The U.S. Senate voted to confirm Ketanji Brown Jackson as the first Black woman in history to serve on the U.S. Supreme Court, but both of Mississippi’s U.S. senators, Republicans Cindy Hyde-Smith and Roger Wicker, voted no.
The vote comes almost 55 years after two of the state’s former U.S. senators, Democrats James O. Eastland and John C. Stennis, voted against confirming Thurgood Marshall as the first Black man to serve on the nation’s high court. Biden, who nominated Jackson, once counted Eastland and Stennis as mentors during his early days in the U.S. Senate.
Judith Browne Dianis, the executive director of Advancement Project, a civil rights organization, noted in a statement after today’s vote that Jackson “is also the first public defender” to serve on the court.
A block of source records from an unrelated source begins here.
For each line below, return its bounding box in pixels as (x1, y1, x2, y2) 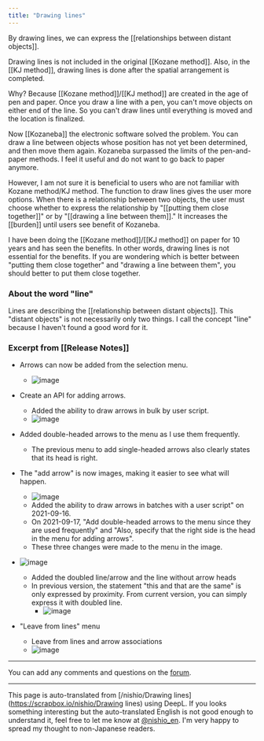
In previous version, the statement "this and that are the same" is (31, 581, 242, 591)
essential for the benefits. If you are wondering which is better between (8, 251, 240, 261)
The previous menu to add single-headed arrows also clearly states (31, 445, 251, 454)
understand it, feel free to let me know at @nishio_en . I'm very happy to (8, 716, 240, 725)
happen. (19, 477, 47, 487)
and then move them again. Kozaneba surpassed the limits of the (8, 146, 218, 155)
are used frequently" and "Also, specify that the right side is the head (31, 525, 255, 535)
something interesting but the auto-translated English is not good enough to (8, 707, 254, 717)
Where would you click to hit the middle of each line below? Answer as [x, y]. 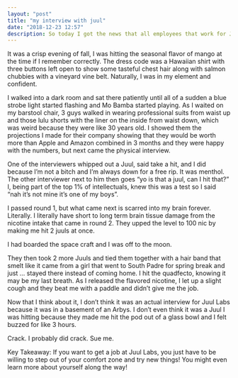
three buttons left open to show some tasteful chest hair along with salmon [117, 69]
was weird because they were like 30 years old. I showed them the [104, 128]
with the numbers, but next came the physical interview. [89, 150]
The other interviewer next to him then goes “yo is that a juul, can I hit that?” [118, 179]
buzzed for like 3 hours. [42, 325]
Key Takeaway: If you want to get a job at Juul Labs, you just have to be [112, 352]
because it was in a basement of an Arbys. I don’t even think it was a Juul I [116, 310]
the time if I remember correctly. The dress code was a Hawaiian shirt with [116, 62]
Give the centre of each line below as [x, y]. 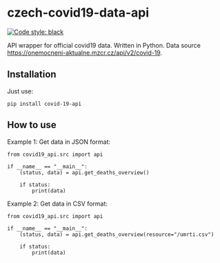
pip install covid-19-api [44, 104]
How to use [32, 125]
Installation [32, 74]
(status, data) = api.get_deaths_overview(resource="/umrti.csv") [117, 234]
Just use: [20, 91]
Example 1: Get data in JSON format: [59, 142]
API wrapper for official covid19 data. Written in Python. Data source [104, 45]
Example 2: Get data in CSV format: [58, 203]
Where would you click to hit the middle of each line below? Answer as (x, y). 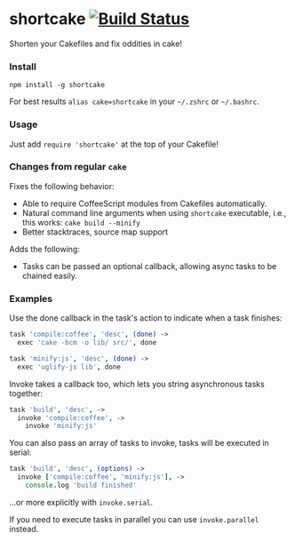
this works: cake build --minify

“The highest Court in the land now will have a firsthand perspective of how the law impacts communities of color—via voting rights, police misconduct, abortion access, housing discrimination, or the criminal legal system, among other issues,” Dianis said. “This will ultimately benefit all Americans.”

As a 2020 presidential candidate, Joe Biden vowed to appoint the first Black woman to the U.S. Supreme Court—a promise he reiterated in January 2022 after Justice Stephen Breyer announced his retirement. Even before Biden announced he had chosen Jackson, though, Sen. Wicker told SuperTalk Mississippi radio host Paul Gallo in January that he did not plan to support the president’s nominee. Wicker said then that any Black woman the president chose would be a “beneficiary” of an affirmative action “quota”—earning a rebuke from the White House.
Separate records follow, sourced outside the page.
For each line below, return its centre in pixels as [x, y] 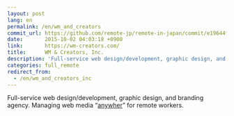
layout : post [26, 14]
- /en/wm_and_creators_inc [53, 78]
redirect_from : [29, 72]
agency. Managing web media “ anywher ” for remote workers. [95, 106]
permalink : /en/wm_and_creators [54, 26]
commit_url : [24, 33]
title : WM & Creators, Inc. [56, 53]
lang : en [20, 20]
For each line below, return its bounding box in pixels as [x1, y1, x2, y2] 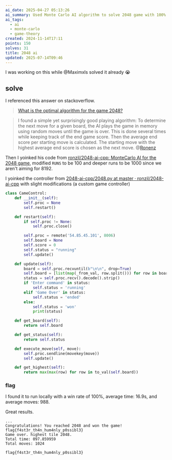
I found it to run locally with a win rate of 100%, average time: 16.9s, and [5, 393, 157, 400]
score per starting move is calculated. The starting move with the [17, 139, 155, 145]
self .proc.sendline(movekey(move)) [24, 351, 100, 356]
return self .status [24, 337, 66, 342]
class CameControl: [5, 191, 47, 196]
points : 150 [5, 41, 31, 46]
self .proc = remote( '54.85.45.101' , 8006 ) [24, 233, 116, 238]
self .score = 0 [24, 243, 56, 248]
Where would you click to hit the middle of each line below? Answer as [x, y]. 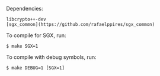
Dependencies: [25, 9]
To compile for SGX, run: [36, 35]
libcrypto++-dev [26, 19]
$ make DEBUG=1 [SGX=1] [36, 68]
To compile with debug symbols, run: [51, 57]

‘Activism’ Not A New Concern
After President Lyndon B. Johnson nominated Thurgood Marshall for the U.S. Supreme Court in 1967, southern senators cited his history of civil-rights advocacy as a strike against him. As a lawyer, Marshall had successfully argued Brown v. Board of Education of Topeka before the nation’s high court, leading to the downfall of public school segregation.
“Are you prejudiced against the white people of the South?” Sen. Eastland, a staunch segregationist from the Mississippi Delta, asked Marshall during his confirmation hearings.
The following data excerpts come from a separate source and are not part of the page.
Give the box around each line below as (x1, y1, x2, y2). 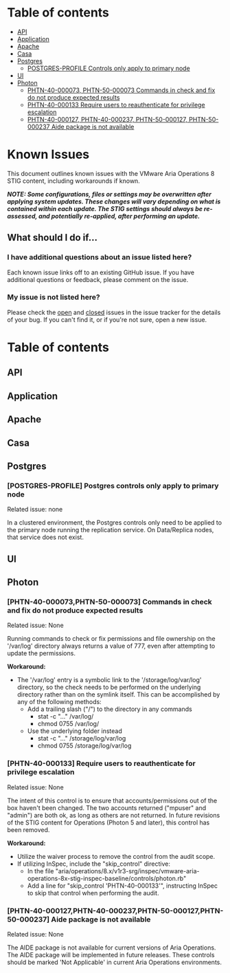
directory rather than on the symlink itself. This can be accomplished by (16, 690, 220, 699)
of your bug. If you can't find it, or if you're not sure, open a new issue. (7, 315, 207, 324)
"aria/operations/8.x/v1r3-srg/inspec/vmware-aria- (55, 866, 200, 875)
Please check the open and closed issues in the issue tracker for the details (7, 308, 221, 316)
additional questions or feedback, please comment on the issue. (7, 275, 189, 283)
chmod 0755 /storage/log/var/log (37, 741, 132, 750)
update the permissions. (7, 649, 76, 657)
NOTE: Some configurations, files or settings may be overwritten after (7, 190, 211, 198)

“No, not at all,” the nominee said.

Eastland joined 11 other southern senators who voted against confirming Marshall to the U.S. Supreme Court; 69 senators voted to confirm him, while 20 did not vote. Eastland said he voted no because Marshall would “use the vast power of the court as an instrument of social policy.”
Sen. Stennis, a segregationist who would later repudiate some of those views, skipped the vote, but made clear before leaving that he opposed Marshall’s confirmation, calling Marshall an “activist” and saying he had refused “to explain his philosophy” and “flatly refused to answer simple factual questions.”
In statements this week, Mississippi’s two U.S. senators similarly offered their reasons for opposing Jackson’s confirmation. Sen. Cindy Hyde-Smith claimed that “Judge Jackson’s record indicates a readiness to legislate from the bench,” accusing her of being someone who would use the court for left-wing “activism.”
In his statement, Wicker said Jackson “did not alleviate my concerns that she has a far-left judicial philosophy” and claimed that “she has refused to answer basic questions about her record and her approach to the law.”
Conservative Majority Remains
Clarence Thomas, a conservative justice whom President George H.W. Bush appointed to replace Marshall upon his retirement, remains the only Black U.S. Supreme Court nominee who has enjoyed support from Mississippi senators.
In 1991, Republican Mississippi U.S. Sens. Thad Cochran and Trent Lott voted to approve Thomas’ nomination amid a contentious confirmation battle. He won approval in a 52-48 vote after Anita Hill testified that the nominee had sexually harassed her during her time as his employee.

Thomas’ wife, Ginni Thomas, made news recently amid revelations that she pushed the Trump White House to fight to overturn the 2020 election ahead of January 6th and at a time when the high court was considering election-related lawsuits.
Because she is replacing Breyer, a white liberal justice, Jackson’s appointment will diversify the court, but it will not change the court’s rightward tilt, which former President Donald Trump cemented when he appointed a third of its members between 2017 and 2020.
The court will maintain a 6-3 conservative majority.